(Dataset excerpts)
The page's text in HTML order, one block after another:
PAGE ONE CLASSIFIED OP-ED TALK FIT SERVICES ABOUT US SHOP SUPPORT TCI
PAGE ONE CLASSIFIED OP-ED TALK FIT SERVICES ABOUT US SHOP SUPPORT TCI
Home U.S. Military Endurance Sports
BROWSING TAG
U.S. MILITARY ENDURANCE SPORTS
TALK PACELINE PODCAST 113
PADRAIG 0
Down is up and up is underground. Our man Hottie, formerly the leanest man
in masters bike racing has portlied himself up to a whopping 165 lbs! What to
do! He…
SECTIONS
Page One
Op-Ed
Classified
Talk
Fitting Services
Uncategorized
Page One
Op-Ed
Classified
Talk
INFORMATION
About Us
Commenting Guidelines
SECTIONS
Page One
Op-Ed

# Exercise brief
Would you restate each of the entries word for word?

# Your response
The page's text in HTML order, one block after another:
PAGE ONE CLASSIFIED OP-ED TALK FIT SERVICES ABOUT US SHOP SUPPORT TCI
PAGE ONE CLASSIFIED OP-ED TALK FIT SERVICES ABOUT US SHOP SUPPORT TCI
Home U.S. Military Endurance Sports
BROWSING TAG
U.S. MILITARY ENDURANCE SPORTS
TALK PACELINE PODCAST 113
PADRAIG 0
Down is up and up is underground. Our man Hottie, formerly the leanest man
in masters bike racing has portlied himself up to a whopping 165 lbs! What to
do! He…
SECTIONS
Page One
Op-Ed
Classified
Talk
Fitting Services
Uncategorized
Page One
Op-Ed
Classified
Talk
INFORMATION
About Us
Commenting Guidelines
SECTIONS
Page One
Op-Ed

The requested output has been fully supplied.